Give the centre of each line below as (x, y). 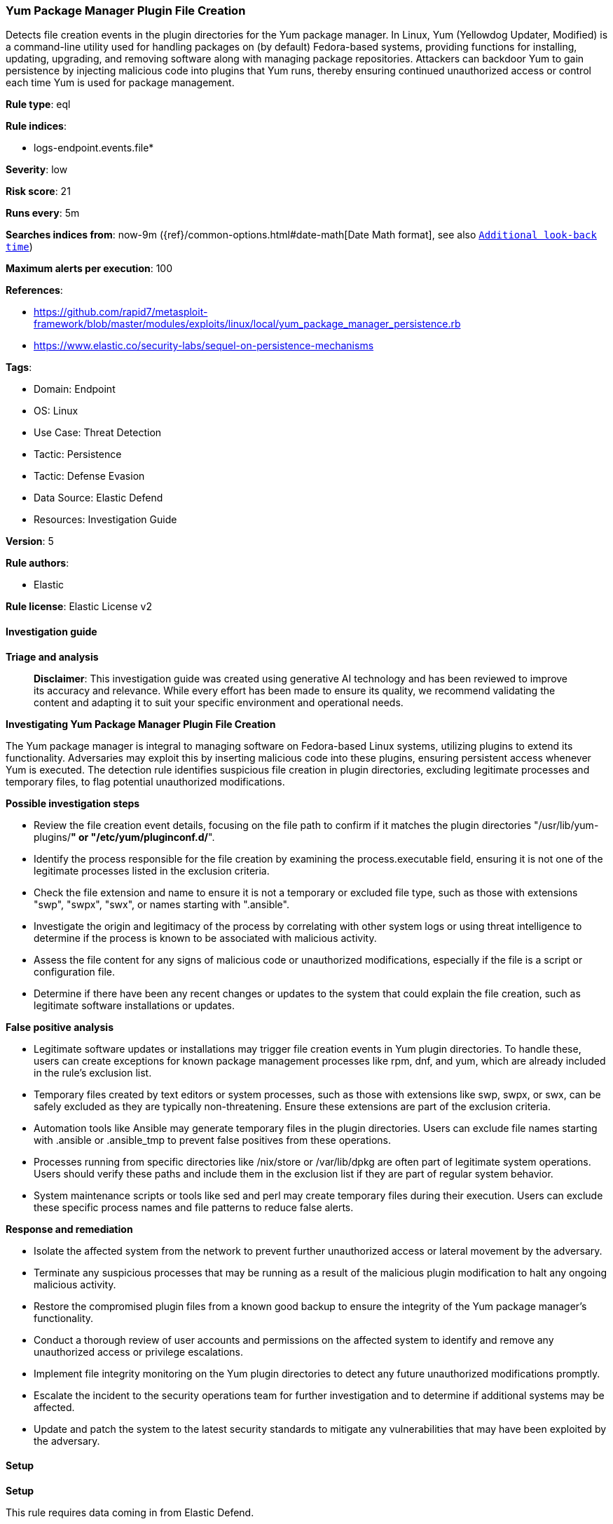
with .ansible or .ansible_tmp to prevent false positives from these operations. (213, 1140)
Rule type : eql (38, 104)
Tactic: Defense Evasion (89, 476)
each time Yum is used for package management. (120, 83)
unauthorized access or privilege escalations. (139, 1351)
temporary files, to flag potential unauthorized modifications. (145, 781)
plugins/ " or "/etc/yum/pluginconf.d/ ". (124, 837)
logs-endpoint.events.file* (94, 148)
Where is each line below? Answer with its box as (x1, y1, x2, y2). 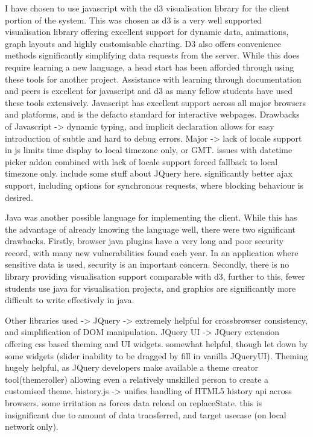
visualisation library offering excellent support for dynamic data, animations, (5, 25, 289, 38)
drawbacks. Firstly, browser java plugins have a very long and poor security (5, 234, 284, 247)
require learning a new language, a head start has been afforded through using (5, 60, 294, 73)
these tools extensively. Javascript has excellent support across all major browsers (5, 96, 306, 108)
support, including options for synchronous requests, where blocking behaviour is (5, 178, 304, 191)
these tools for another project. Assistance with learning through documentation (5, 72, 302, 85)
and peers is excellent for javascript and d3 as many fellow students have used (5, 84, 293, 97)
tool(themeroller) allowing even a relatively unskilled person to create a (5, 373, 269, 385)
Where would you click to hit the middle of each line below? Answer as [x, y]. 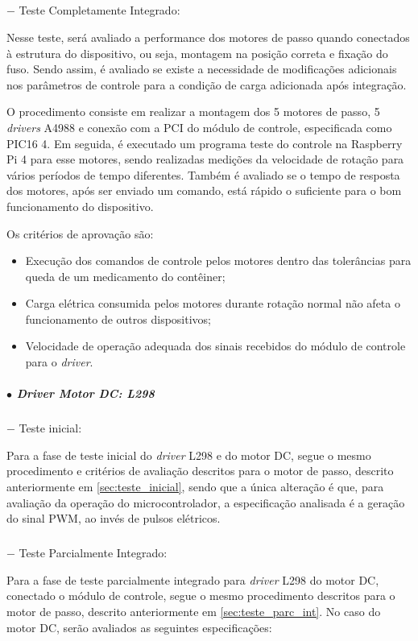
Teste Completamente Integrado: [99, 10]
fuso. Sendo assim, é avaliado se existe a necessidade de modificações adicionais [202, 69]
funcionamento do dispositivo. [80, 206]
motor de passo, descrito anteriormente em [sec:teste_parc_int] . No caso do [194, 611]
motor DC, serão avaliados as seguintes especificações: [139, 627]
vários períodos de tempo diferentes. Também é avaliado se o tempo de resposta [203, 174]
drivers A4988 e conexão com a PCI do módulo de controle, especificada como [199, 127]
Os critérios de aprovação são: [80, 233]
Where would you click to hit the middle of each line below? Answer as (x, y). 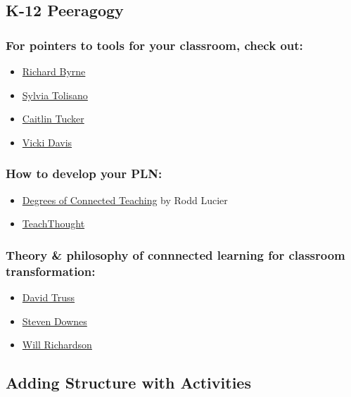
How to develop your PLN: (84, 174)
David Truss (49, 297)
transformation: (51, 271)
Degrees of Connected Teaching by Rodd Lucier (125, 200)
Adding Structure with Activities (128, 383)
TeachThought (53, 223)
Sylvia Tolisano (55, 95)
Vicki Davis (47, 142)
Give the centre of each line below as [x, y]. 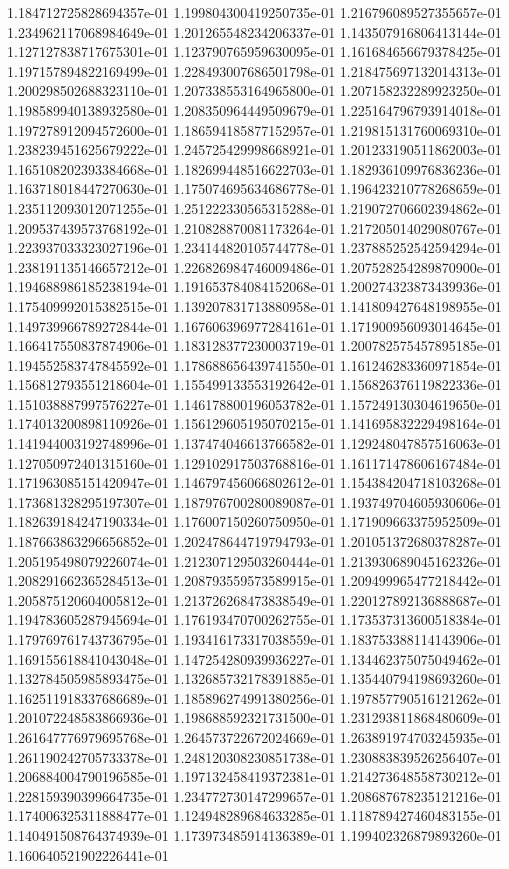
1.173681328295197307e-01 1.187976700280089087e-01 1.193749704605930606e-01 [254, 501]
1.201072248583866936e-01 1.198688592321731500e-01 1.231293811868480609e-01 [254, 717]
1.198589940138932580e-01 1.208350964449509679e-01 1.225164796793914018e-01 [254, 109]
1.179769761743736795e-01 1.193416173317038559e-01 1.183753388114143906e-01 [254, 639]
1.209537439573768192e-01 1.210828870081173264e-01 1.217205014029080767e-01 [254, 227]
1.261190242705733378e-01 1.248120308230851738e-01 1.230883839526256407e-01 [254, 756]
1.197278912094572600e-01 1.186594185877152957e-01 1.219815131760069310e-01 [254, 129]
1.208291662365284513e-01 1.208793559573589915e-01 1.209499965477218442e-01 [254, 580]
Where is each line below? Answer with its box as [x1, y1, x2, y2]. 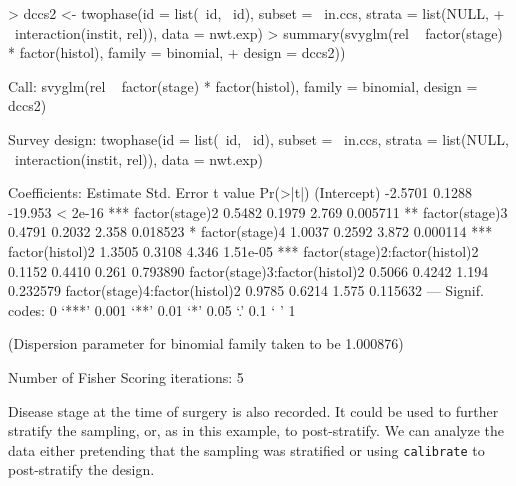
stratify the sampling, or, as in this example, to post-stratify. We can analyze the [8, 420, 505, 441]
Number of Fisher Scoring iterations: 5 [8, 366, 244, 387]
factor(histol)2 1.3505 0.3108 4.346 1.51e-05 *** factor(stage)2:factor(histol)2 [8, 240, 479, 261]
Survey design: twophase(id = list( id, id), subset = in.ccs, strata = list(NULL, [8, 128, 509, 149]
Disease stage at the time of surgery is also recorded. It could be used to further [8, 400, 499, 421]
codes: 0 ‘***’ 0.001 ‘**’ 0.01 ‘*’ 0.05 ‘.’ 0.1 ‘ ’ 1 [8, 299, 296, 320]
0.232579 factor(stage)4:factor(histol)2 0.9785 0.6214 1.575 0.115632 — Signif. [8, 280, 484, 301]
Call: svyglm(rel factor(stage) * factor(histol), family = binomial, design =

§

Assignment
In the listing above, find the line containing "Rule type : eql (38, 104)" and the line containing "require learning a". Print those two lines and every line between them exactly, with no pictures.

Solution to this exercise
Rule type : eql (38, 104)
Tactic: Defense Evasion (89, 476)
each time Yum is used for package management. (120, 83)
unauthorized access or privilege escalations. (139, 1351)
temporary files, to flag potential unauthorized modifications. (145, 781)
plugins/ " or "/etc/yum/pluginconf.d/ ". (124, 837)
logs-endpoint.events.file* (94, 148)
Where is each line below? Answer with its box as (x1, y1, x2, y2). 
visualisation library offering excellent support for dynamic data, animations, (5, 25, 289, 38)
drawbacks. Firstly, browser java plugins have a very long and poor security (5, 234, 284, 247)
require learning a new language, a head start has been afforded through using (5, 60, 294, 73)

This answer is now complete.